Task directions:
Go through the listing below and output exactly the line with "is the number of dimensions of [61, 19]", the line with "repetitive and is", and each line between; omit the rest.

Excerpted records:
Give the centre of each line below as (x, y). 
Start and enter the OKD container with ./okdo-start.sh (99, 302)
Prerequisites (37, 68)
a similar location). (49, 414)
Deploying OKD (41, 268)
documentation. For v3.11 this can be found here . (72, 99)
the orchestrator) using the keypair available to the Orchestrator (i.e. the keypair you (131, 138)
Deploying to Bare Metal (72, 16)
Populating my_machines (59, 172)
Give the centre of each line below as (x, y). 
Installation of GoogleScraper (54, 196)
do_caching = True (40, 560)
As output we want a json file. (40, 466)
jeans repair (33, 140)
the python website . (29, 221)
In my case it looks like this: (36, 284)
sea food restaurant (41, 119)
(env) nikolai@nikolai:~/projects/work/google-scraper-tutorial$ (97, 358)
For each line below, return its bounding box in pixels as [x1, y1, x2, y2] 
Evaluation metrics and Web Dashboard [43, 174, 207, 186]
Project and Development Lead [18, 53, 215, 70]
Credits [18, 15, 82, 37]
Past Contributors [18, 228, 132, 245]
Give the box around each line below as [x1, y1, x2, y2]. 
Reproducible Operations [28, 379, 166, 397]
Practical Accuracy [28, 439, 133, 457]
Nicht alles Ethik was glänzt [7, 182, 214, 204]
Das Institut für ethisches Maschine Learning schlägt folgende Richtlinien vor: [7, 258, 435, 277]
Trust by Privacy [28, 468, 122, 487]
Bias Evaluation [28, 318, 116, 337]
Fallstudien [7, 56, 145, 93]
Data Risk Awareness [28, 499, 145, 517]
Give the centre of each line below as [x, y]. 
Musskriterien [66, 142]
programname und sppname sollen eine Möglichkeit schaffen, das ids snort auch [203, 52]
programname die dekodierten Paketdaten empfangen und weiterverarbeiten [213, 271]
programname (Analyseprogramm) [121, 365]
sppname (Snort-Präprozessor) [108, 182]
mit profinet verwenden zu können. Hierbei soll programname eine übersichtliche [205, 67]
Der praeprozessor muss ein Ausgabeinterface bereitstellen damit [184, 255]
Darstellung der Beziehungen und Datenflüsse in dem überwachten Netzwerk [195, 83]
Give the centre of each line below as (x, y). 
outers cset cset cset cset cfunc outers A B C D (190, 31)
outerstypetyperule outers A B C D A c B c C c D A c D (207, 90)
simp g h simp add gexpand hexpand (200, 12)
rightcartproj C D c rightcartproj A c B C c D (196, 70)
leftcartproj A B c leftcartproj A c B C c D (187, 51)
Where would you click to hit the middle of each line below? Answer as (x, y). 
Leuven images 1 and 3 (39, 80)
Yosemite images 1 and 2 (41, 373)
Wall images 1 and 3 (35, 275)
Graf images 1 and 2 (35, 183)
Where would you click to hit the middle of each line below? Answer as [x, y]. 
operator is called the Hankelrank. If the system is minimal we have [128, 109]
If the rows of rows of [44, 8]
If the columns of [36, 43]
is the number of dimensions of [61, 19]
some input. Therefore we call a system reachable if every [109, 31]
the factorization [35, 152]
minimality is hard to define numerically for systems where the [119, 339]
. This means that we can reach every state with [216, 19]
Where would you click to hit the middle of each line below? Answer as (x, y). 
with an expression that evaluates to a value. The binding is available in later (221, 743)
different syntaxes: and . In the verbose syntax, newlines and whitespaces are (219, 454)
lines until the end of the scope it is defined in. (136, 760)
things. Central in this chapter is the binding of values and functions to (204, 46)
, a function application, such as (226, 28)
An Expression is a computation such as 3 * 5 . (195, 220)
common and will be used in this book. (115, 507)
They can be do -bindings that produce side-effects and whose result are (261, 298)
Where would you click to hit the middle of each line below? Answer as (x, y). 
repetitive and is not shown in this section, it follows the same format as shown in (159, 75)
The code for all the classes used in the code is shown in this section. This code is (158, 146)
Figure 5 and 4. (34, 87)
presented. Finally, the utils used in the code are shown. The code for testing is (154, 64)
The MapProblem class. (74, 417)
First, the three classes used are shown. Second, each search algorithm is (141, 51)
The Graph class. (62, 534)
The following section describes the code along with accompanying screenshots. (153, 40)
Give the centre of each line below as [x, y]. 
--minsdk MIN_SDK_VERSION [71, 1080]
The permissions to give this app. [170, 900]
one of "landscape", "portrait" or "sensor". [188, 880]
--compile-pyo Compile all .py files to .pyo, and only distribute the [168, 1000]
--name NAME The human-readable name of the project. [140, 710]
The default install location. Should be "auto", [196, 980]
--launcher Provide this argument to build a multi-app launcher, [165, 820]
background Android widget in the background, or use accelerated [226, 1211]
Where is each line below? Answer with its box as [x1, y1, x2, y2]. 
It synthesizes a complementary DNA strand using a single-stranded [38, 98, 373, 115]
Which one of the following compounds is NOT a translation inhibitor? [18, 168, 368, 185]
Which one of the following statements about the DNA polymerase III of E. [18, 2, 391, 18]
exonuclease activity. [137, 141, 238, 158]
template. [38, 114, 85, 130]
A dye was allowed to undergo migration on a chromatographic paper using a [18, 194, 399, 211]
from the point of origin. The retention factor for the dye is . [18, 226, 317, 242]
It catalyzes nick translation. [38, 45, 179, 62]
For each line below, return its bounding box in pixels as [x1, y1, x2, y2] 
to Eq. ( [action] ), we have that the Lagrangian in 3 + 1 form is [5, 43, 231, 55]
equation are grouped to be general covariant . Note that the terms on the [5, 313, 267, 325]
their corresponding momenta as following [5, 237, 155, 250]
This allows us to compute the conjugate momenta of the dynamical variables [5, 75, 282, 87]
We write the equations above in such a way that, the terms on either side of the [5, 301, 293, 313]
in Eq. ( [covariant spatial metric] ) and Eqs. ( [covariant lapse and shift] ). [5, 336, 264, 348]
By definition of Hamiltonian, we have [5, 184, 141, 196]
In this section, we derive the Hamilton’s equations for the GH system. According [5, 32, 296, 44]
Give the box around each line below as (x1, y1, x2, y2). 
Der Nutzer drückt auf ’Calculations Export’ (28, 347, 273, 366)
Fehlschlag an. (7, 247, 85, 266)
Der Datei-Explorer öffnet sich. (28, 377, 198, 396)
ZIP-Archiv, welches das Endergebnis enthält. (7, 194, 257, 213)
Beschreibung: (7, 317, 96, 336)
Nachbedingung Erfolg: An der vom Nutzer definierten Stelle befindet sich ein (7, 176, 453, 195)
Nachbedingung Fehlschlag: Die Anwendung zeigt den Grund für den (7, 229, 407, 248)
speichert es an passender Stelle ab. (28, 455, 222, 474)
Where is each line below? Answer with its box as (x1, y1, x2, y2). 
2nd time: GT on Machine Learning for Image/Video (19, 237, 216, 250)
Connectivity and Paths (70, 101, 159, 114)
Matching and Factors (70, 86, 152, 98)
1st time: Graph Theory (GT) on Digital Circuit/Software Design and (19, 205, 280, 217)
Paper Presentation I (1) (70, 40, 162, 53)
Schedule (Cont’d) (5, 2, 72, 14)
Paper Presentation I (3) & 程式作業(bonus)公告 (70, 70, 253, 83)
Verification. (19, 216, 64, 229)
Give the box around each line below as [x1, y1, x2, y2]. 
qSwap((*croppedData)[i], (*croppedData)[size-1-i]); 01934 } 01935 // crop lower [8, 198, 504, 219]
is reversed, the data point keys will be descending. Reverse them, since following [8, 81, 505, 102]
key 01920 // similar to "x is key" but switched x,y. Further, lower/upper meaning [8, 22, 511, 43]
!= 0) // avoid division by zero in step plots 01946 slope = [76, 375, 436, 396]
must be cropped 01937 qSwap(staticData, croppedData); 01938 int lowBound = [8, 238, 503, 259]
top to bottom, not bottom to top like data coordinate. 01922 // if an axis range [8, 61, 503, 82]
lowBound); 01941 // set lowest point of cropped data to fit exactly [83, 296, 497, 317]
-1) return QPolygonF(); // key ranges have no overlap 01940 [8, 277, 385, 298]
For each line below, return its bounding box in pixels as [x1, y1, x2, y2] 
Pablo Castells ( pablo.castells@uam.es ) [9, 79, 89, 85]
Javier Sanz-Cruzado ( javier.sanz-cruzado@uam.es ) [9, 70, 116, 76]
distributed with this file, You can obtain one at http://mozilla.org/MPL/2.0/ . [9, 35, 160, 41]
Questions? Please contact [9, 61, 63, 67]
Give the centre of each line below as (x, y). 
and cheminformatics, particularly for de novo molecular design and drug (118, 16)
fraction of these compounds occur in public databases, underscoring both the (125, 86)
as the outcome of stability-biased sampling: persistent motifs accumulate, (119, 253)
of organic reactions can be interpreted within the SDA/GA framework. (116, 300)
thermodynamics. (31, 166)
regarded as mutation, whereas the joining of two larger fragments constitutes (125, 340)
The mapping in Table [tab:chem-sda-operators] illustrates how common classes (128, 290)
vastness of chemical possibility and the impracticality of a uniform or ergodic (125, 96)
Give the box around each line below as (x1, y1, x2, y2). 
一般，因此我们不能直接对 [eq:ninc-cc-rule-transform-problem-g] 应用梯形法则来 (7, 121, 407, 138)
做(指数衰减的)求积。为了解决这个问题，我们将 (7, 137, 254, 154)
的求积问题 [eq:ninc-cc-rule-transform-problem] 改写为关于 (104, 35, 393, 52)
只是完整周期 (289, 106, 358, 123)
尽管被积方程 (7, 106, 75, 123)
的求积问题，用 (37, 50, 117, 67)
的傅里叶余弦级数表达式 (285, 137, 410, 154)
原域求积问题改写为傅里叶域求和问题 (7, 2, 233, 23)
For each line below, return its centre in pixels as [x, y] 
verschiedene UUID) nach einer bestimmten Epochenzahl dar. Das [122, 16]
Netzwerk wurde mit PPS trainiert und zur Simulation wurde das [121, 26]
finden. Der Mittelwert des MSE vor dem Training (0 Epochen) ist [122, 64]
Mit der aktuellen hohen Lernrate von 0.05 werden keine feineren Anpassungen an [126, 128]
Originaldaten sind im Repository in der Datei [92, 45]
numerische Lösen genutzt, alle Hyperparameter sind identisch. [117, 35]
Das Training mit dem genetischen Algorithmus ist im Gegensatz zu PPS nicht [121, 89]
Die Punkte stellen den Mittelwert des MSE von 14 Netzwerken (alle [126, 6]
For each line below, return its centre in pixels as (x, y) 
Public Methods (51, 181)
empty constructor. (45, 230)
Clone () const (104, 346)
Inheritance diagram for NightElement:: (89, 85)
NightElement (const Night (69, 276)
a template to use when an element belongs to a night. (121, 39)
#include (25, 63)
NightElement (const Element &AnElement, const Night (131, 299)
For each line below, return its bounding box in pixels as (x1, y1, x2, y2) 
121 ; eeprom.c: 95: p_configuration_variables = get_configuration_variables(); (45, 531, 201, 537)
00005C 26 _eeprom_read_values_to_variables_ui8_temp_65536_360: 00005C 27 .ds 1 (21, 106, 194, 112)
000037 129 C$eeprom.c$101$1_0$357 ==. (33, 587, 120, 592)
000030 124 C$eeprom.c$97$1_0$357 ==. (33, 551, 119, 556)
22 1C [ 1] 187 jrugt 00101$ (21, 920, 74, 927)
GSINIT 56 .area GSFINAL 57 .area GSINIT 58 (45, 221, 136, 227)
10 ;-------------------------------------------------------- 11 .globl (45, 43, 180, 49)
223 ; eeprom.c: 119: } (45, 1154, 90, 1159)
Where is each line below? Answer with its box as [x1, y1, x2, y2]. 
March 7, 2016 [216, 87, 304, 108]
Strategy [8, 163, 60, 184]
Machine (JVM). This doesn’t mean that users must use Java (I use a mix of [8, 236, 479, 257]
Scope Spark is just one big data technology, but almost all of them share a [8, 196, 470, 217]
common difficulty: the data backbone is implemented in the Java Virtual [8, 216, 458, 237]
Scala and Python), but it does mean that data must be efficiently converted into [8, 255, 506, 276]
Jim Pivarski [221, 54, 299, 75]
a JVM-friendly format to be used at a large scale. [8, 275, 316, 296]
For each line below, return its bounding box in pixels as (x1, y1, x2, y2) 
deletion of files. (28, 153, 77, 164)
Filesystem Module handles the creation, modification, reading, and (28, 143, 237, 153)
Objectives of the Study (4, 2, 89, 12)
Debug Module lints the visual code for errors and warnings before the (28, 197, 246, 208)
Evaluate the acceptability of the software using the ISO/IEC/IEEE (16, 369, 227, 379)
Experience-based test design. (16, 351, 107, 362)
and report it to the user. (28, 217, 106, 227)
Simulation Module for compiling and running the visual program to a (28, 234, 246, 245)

Reply to the exercise:
is the number of dimensions of [61, 19]
some input. Therefore we call a system reachable if every [109, 31]
the factorization [35, 152]
minimality is hard to define numerically for systems where the [119, 339]
. This means that we can reach every state with [216, 19]
Where would you click to hit the middle of each line below? Answer as (x, y). 
with an expression that evaluates to a value. The binding is available in later (221, 743)
different syntaxes: and . In the verbose syntax, newlines and whitespaces are (219, 454)
lines until the end of the scope it is defined in. (136, 760)
things. Central in this chapter is the binding of values and functions to (204, 46)
, a function application, such as (226, 28)
An Expression is a computation such as 3 * 5 . (195, 220)
common and will be used in this book. (115, 507)
They can be do -bindings that produce side-effects and whose result are (261, 298)
Where would you click to hit the middle of each line below? Answer as (x, y). 
repetitive and is not shown in this section, it follows the same format as shown in (159, 75)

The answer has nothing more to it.